# Cherry Vase



## Mitch12 (Mar 29, 2008)

This is a cherry vase, 8"high and the diameter is 31/2". Several coats of semi gloss poly. Just turned this recently from wet wood. Mitch


----------



## karateed (Feb 7, 2006)

You never fail to amaze me Mitch, awesome looking vase.

Ed......


----------



## BernieW (Sep 12, 2006)

Very nice vase Mitch. Is that spray poly or wipe on? Whatever looks good.


----------



## Glenmore (Sep 10, 2004)

Looks great Mitch. Keep them turnings coming.


----------



## Dr.Zook (Sep 10, 2004)

Beautiful grain on this piece Mitch.

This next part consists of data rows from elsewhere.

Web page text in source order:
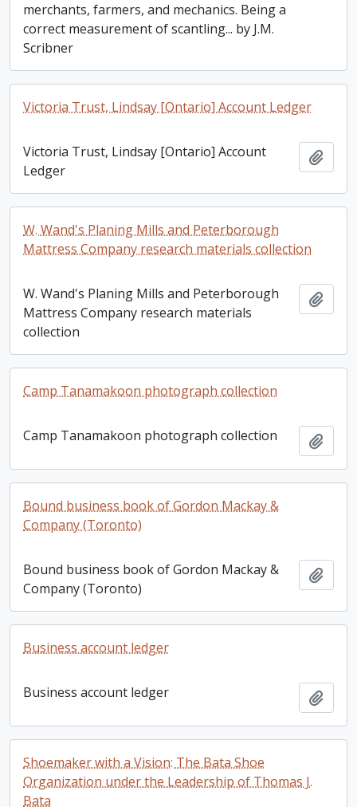
merchants, farmers, and mechanics. Being a
correct measurement of scantling... by J.M.
Scribner
Victoria Trust, Lindsay [Ontario] Account Ledger
Victoria Trust, Lindsay [Ontario] Account
Ledger
W. Wand's Planing Mills and Peterborough
Mattress Company research materials collection
W. Wand's Planing Mills and Peterborough
Mattress Company research materials
collection
Camp Tanamakoon photograph collection
Camp Tanamakoon photograph collection
Bound business book of Gordon Mackay &
Company (Toronto)
Bound business book of Gordon Mackay &
Company (Toronto)
Business account ledger
Business account ledger
Shoemaker with a Vision: The Bata Shoe
Organization under the Leadership of Thomas J.
Bata
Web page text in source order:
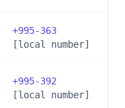
+995-363
[local number]
+995-392
[local number]
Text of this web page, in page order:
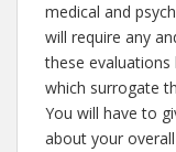
medical and
will require any
these
which surrogate
You will have to
about your
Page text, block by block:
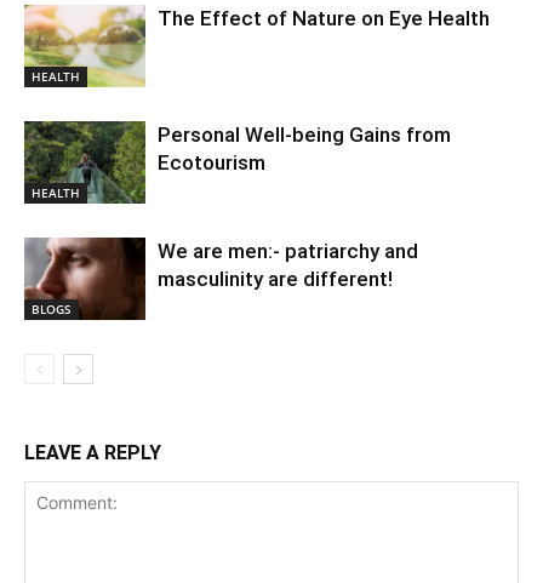
HEALTH
The Effect of Nature on Eye Health
HEALTH
Personal Well-being Gains from
Ecotourism
BLOGS
We are men:- patriarchy and
masculinity are different!
LEAVE A REPLY
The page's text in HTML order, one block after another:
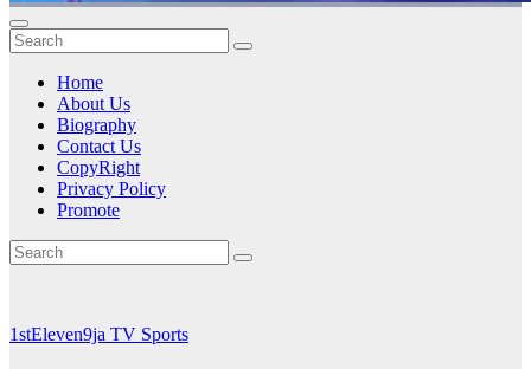
Home
About Us
Biography
Contact Us
CopyRight
Privacy Policy
Promote
1stEleven9ja TV Sports
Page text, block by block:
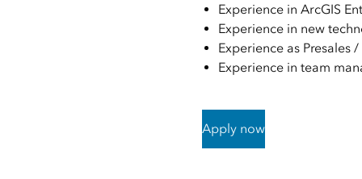
Experience in ArcGIS
Experience in new
Experience as Presales
Experience in team
Apply now
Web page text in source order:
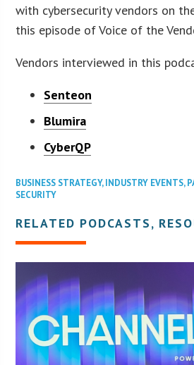
with cybersecurity vendors on
this episode of Voice of the
Vendors interviewed in this
Senteon
Blumira
CyberQP
BUSINESS STRATEGY,INDUSTRY EVENTS,
SECURITY
RELATED PODCASTS,
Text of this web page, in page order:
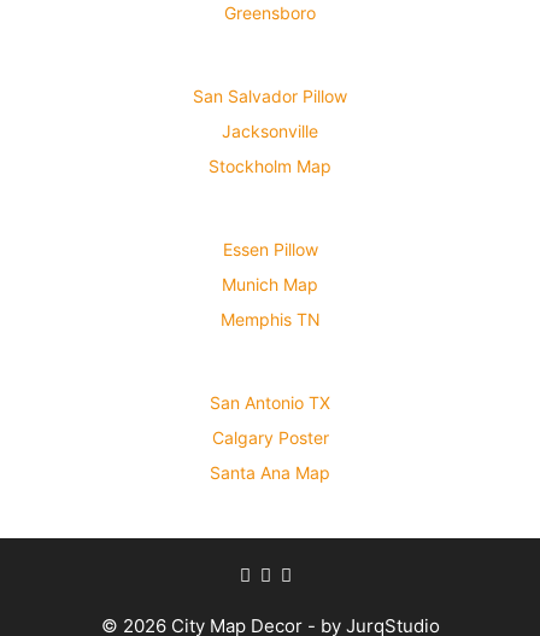
Greensboro
San Salvador Pillow
Jacksonville
Stockholm Map
Essen Pillow
Munich Map
Memphis TN
San Antonio TX
Calgary Poster
Santa Ana Map
© 2026 City Map Decor - by JurqStudio
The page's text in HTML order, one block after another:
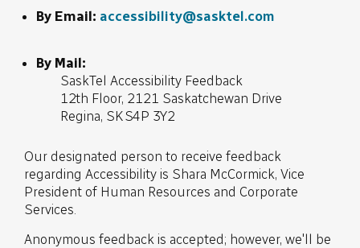
By Email: accessibility@sasktel.com
By Mail:
SaskTel Accessibility Feedback
12th Floor, 2121 Saskatchewan Drive
Regina, SK S4P 3Y2
Our designated person to receive feedback
regarding Accessibility is Shara McCormick, Vice
President of Human Resources and Corporate
Services.
Anonymous feedback is accepted; however, we'll be
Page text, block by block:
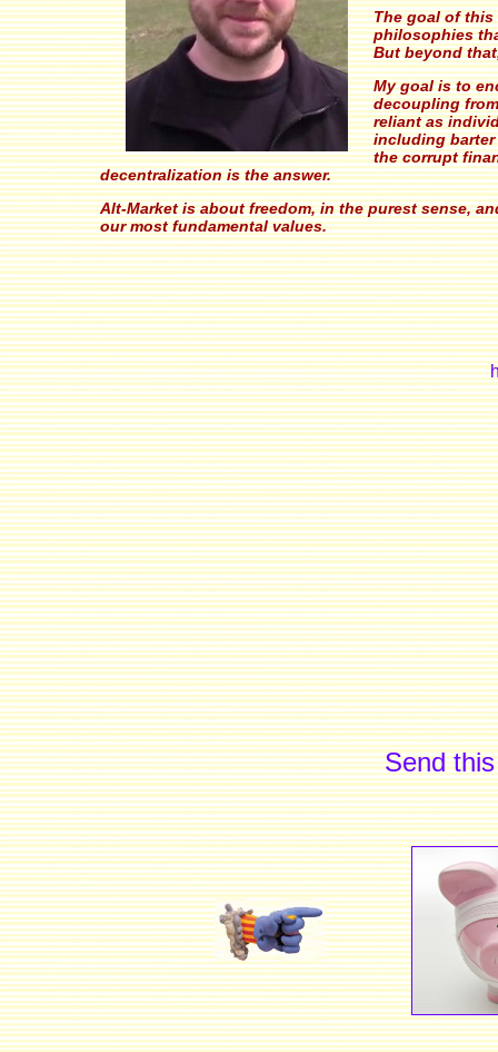
The goal of this
philosophies
But beyond
My goal is to
decoupling
reliant as
including
the corrupt
decentralization is the answer.
Alt-Market is about freedom, in the purest sense,
our most fundamental values.
Send
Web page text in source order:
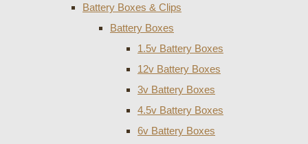
Battery Boxes & Clips
Battery Boxes
1.5v Battery Boxes
12v Battery Boxes
3v Battery Boxes
4.5v Battery Boxes
6v Battery Boxes
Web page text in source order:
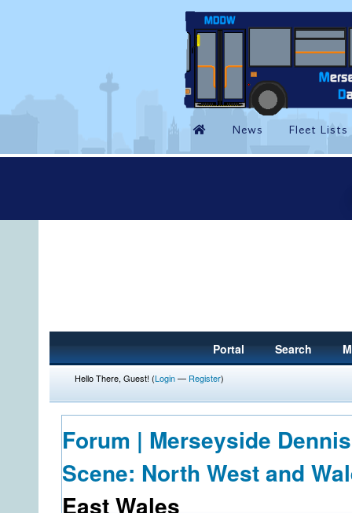
Portal Search
Hello There, Guest! (Login— Register)
Forum | Merseyside
Scene: North West and
East Wales
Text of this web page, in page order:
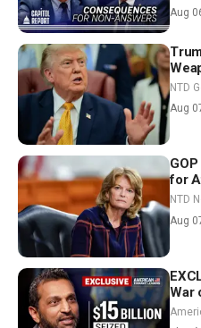
Aug
7)
NTD
Aug
for
NTD
Aug
War
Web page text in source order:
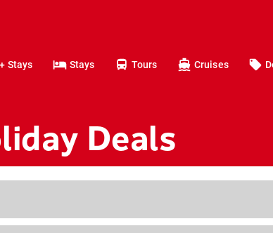
Stays Stays Tours Cruises
Deals
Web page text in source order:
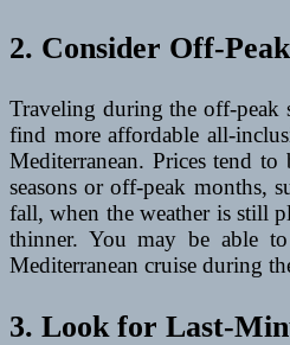
2. Consider Off-Peak
Traveling during the off-peak
find more affordable all-
Mediterranean. Prices tend
seasons or off-peak months,
fall, when the weather is still
thinner. You may be able
Mediterranean cruise during
3. Look for Last-
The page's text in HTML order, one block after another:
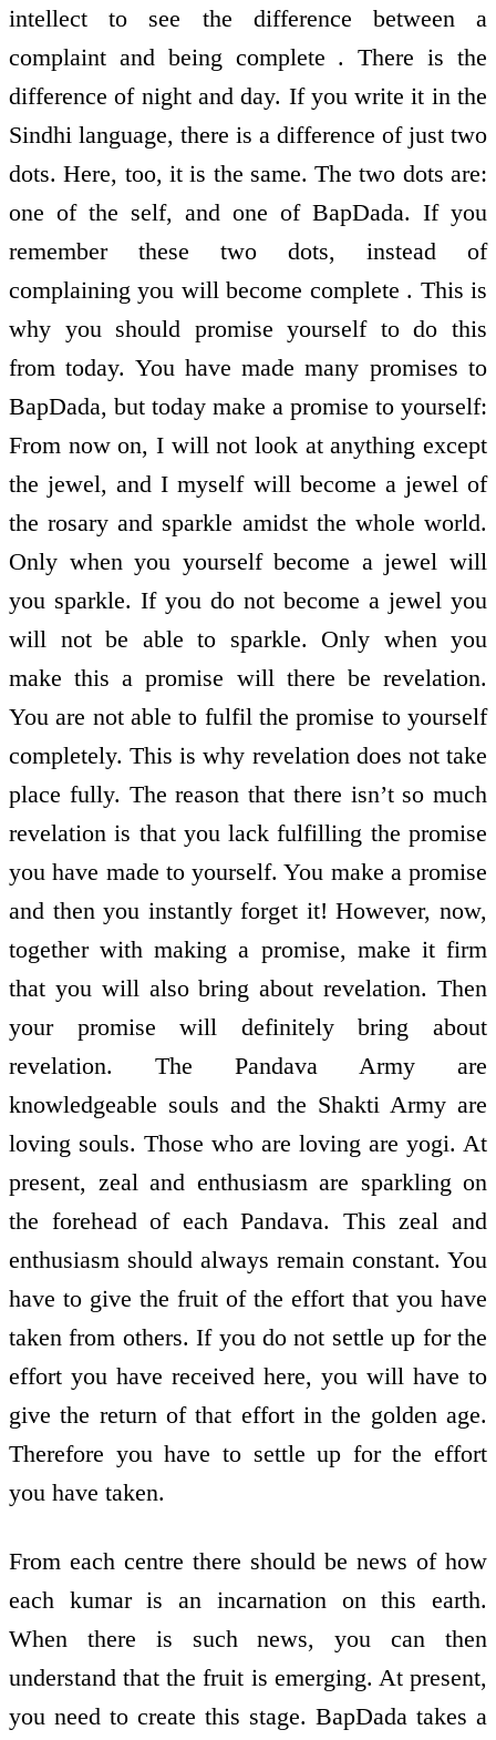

Great turning.


----------



## Mitch12 (Mar 29, 2008)

Karateed
Thanks for the kind reply Ed. Makes the effort worth while. Mitch


----------



## nzgeordie (Oct 22, 2006)

Great proportions Mitch. Another outstanding piece of work!


----------



## Mitch12 (Mar 29, 2008)

Bernie
Thanks Bern, and the poly is semi gloss and it is brushed on. I don't thin the var down at all but before the first coat I brush on a coat of paint thinner to the wood then immmediately brush on the first coat, levels the var out nicely. Just on the first coat though or if the wood is dry. How do you like that new Tormrk? Great wife and son you have there, but I know I don't need to tell you that. Mitch


----------



## harrysin (Jan 15, 2007)

A really lovely piece Mitch, it's making me more eager than ever to get over the shingles and back into my shed, especially now that I have that unusual looking hollowing tool to try.


----------



## Mitch12 (Mar 29, 2008)

Glenmore
Thank you Glenmore and the lathe is always turning at my house. You got me thinking of turning a few pens myself seeing that your doing such a great job turning them yourself. I misplaced the tool rest on my Jet mini lathe and ordered a new one, soon as it comes, gonna turn a few pens. Thanks again buddy. Mitch


----------



## Mitch12 (Mar 29, 2008)

Dave
Who is that handsome bugger behind that white beard? Thanks for the kind response Dave. Mitch


----------



## Mitch12 (Mar 29, 2008)

Pete
Thank you Pete. When I got the idea in my head to turn this piece I pictured the vase as thinner and about 2" taller, but for some reason turned it this way and now your response tells me maybe I did the right thing. Thanks again. Mitch


----------



## Mitch12 (Mar 29, 2008)

Harry
Good to hear from you again Harry and I thank you. Hope you are winning the battle against the shingles. Had a friend and neighbor that suffered with shingles so I think I know a little bit about just how bad your suffering. Harry I am curious about the new hollowing tool you mentioned. Must of missed where you mentioned getting this new tool. What is the name of the tool? Mitch


----------



## chippypah (Dec 24, 2007)

Hey Mitch,
That is one fine vase you have made there, sorry not been on before but had a few things going on here.
Cheers
Pete


----------



## Mitch12 (Mar 29, 2008)

Chippypah
Thanks Pete, I know what your saying about not being on for a while. I haven't been on in a while myself. Doing a bunch of flat work recently. Mitch


----------



## Mitch12 (Mar 29, 2008)

nzgeordie
Sorry, seems I forgot to acknowledge your reply for whatever reason. My apologies and my thanks.


----------



## challagan (Feb 7, 2006)

Nice one Mitch. Nothing like Cherry and the shape and finish are nice!

Corey


----------



## Mitch12 (Mar 29, 2008)

Corey
Thanks Corey and cherry is easy to finish, is another reason I like to work it. Mitch


----------